■ Instructions for the task
The entries below contain a line with "would alter the" and a line with "Preeti set the". Retype exactly everything from the first down to the second, both included, and nothing else.

■ Supplied information
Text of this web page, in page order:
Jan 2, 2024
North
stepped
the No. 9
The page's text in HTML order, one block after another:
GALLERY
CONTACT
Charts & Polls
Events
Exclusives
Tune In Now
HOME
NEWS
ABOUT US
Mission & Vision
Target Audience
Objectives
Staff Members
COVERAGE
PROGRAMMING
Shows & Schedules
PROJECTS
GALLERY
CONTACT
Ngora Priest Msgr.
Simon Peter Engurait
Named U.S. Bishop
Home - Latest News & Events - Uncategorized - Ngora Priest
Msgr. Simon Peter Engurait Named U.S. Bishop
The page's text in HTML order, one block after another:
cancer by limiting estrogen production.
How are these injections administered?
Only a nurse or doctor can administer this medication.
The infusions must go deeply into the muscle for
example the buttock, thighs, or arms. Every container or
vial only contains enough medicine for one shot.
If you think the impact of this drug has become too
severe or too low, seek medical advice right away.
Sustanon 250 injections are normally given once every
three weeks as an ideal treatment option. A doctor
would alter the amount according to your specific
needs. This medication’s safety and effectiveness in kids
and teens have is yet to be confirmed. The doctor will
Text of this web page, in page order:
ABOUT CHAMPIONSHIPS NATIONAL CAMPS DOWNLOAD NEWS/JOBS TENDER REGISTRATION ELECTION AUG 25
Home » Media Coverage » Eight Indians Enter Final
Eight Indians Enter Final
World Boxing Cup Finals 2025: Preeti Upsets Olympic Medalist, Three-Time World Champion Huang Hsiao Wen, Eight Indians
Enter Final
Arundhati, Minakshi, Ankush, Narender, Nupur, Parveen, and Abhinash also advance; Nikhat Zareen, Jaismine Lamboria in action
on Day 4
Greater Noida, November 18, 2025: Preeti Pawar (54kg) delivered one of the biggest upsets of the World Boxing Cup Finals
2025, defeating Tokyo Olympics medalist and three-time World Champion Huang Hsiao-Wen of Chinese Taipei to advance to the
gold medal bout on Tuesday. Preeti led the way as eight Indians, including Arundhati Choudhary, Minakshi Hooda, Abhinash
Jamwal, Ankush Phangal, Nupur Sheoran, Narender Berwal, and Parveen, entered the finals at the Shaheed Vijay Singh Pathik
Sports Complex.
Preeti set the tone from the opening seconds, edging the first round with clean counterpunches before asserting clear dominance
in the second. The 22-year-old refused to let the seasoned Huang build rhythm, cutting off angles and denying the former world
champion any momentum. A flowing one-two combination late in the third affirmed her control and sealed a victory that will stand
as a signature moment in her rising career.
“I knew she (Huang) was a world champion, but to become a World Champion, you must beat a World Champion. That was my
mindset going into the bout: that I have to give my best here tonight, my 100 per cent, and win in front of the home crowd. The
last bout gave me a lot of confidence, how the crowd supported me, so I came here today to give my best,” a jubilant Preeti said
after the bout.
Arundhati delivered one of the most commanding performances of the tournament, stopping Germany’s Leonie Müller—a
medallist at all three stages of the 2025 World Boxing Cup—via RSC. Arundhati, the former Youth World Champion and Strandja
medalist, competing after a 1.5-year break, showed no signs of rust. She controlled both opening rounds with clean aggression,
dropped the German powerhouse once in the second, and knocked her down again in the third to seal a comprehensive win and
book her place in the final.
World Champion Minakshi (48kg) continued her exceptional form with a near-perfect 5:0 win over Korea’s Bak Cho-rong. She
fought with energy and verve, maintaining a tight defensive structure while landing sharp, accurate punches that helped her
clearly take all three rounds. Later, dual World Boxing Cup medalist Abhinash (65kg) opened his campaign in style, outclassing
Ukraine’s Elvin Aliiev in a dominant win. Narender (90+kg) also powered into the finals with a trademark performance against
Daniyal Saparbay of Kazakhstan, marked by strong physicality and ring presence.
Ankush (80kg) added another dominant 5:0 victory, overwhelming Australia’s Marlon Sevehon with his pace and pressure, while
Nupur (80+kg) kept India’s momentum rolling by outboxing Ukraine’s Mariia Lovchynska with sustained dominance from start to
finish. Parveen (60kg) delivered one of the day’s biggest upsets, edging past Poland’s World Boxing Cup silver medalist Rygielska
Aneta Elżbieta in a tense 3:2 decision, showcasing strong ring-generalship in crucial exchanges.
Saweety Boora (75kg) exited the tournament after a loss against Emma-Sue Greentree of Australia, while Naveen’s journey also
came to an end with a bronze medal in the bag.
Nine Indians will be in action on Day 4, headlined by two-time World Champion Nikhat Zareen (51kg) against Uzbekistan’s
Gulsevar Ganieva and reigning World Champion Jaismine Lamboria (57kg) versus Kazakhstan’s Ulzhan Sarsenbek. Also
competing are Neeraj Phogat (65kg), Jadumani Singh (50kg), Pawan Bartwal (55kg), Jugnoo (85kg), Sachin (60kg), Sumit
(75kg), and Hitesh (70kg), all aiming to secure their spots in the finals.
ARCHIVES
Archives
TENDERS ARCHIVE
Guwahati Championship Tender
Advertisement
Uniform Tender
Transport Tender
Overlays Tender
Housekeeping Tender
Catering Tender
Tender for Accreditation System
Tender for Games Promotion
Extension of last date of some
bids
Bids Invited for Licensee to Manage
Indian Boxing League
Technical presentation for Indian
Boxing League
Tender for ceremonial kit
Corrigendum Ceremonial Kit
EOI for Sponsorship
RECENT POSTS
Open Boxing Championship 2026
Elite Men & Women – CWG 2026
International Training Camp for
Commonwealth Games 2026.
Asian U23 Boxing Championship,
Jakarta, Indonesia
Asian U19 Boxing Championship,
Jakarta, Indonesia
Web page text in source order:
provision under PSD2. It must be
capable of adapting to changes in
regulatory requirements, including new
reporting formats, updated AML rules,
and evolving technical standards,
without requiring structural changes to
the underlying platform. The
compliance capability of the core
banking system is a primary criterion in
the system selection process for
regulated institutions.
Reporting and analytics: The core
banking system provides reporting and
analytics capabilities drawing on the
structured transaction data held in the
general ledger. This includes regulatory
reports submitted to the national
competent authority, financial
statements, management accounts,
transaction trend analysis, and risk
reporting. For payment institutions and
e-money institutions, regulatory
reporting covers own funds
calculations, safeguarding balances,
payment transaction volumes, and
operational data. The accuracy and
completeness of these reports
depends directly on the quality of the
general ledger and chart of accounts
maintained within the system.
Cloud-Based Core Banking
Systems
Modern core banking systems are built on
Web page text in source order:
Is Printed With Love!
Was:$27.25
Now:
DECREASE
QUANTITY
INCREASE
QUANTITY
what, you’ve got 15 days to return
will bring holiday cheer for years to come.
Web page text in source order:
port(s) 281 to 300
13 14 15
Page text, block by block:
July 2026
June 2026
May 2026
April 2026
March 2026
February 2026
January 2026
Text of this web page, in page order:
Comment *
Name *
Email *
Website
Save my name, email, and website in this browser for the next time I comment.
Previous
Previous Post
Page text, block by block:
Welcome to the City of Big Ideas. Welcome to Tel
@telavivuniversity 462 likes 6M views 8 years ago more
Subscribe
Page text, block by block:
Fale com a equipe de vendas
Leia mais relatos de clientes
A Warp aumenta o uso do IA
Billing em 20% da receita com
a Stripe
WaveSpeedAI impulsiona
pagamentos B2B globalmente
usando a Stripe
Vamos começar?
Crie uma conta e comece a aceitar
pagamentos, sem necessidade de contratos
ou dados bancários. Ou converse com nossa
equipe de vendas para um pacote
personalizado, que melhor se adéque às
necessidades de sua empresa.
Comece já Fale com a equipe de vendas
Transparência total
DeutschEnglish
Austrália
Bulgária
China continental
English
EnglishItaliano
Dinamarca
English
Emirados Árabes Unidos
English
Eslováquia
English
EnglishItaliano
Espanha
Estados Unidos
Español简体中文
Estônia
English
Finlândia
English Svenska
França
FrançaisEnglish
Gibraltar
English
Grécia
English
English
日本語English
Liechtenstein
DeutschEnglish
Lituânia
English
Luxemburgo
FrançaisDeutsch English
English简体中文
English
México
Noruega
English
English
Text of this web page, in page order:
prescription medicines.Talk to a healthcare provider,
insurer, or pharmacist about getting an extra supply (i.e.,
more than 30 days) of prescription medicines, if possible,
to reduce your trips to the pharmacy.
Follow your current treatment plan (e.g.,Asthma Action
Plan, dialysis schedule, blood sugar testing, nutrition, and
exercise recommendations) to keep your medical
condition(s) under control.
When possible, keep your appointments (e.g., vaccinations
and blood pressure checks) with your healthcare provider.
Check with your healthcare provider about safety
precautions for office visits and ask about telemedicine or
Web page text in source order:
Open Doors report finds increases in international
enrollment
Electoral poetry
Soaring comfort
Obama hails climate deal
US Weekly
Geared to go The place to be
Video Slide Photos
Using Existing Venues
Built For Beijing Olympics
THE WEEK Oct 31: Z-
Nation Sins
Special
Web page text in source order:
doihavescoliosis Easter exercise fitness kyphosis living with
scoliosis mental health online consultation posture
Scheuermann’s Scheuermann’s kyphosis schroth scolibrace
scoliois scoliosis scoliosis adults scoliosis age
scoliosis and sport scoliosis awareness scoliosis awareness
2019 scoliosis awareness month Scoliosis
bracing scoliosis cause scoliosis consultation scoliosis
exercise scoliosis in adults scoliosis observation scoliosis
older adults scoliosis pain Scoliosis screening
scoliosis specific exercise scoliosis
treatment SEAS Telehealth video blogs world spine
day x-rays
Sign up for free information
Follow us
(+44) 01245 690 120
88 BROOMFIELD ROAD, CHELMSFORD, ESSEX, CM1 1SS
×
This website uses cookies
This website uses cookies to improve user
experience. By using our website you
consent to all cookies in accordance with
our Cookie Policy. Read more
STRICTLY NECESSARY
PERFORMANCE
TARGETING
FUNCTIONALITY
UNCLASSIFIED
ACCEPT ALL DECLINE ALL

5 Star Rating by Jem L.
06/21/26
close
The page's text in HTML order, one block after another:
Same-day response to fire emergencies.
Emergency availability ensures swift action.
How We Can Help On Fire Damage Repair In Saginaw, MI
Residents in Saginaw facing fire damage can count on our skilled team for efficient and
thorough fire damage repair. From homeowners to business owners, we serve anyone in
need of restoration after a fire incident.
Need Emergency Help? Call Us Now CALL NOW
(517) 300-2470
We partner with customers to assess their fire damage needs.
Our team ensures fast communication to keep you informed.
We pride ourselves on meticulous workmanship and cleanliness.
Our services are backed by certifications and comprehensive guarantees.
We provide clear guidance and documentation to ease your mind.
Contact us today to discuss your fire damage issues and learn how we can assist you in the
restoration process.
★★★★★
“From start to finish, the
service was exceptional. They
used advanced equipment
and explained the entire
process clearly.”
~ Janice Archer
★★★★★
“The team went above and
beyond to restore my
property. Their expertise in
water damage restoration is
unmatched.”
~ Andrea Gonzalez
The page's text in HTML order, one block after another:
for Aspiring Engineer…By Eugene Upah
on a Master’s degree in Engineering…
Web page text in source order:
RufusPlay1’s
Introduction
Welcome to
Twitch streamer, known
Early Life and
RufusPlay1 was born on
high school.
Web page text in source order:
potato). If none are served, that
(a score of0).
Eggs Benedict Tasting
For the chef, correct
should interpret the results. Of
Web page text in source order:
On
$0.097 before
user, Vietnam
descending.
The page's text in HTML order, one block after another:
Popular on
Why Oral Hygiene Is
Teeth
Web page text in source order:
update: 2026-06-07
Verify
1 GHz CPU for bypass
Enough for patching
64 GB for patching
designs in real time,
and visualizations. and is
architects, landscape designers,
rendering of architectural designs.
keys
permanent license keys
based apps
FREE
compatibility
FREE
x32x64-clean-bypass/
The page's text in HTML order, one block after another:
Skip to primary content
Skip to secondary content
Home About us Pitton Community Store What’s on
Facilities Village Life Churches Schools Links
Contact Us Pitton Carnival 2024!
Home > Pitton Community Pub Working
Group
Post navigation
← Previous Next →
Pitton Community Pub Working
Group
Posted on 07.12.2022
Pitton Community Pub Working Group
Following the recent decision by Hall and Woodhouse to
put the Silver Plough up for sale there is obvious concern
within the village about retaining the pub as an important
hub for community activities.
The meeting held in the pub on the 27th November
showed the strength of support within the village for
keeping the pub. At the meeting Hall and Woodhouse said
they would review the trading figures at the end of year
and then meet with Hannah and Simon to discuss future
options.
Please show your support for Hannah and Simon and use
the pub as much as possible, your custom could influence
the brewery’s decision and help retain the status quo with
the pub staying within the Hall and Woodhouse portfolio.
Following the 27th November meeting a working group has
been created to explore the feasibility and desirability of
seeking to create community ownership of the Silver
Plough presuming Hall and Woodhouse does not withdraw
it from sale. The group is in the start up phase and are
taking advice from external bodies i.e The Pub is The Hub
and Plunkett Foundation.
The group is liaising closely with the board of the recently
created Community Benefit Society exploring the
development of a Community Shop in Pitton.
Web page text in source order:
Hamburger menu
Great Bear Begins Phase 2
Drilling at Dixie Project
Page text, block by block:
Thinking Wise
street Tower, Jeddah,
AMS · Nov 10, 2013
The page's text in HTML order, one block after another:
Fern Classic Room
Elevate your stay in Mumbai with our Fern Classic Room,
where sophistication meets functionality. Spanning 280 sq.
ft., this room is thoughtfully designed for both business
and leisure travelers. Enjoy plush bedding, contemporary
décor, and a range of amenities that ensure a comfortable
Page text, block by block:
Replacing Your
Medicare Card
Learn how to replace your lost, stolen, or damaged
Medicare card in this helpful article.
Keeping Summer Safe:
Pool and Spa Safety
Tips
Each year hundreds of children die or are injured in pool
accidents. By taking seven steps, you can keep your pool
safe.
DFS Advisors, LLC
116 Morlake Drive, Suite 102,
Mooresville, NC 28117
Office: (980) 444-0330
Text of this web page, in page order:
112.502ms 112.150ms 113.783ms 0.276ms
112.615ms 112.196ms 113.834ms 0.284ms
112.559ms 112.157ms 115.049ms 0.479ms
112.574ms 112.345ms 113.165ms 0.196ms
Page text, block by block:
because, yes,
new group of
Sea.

■ Reply to the task
would alter the amount according to your specific
needs. This medication’s safety and effectiveness in kids
and teens have is yet to be confirmed. The doctor will
Text of this web page, in page order:
ABOUT CHAMPIONSHIPS NATIONAL CAMPS DOWNLOAD NEWS/JOBS TENDER REGISTRATION ELECTION AUG 25
Home » Media Coverage » Eight Indians Enter Final
Eight Indians Enter Final
World Boxing Cup Finals 2025: Preeti Upsets Olympic Medalist, Three-Time World Champion Huang Hsiao Wen, Eight Indians
Enter Final
Arundhati, Minakshi, Ankush, Narender, Nupur, Parveen, and Abhinash also advance; Nikhat Zareen, Jaismine Lamboria in action
on Day 4
Greater Noida, November 18, 2025: Preeti Pawar (54kg) delivered one of the biggest upsets of the World Boxing Cup Finals
2025, defeating Tokyo Olympics medalist and three-time World Champion Huang Hsiao-Wen of Chinese Taipei to advance to the
gold medal bout on Tuesday. Preeti led the way as eight Indians, including Arundhati Choudhary, Minakshi Hooda, Abhinash
Jamwal, Ankush Phangal, Nupur Sheoran, Narender Berwal, and Parveen, entered the finals at the Shaheed Vijay Singh Pathik
Sports Complex.
Preeti set the tone from the opening seconds, edging the first round with clean counterpunches before asserting clear dominance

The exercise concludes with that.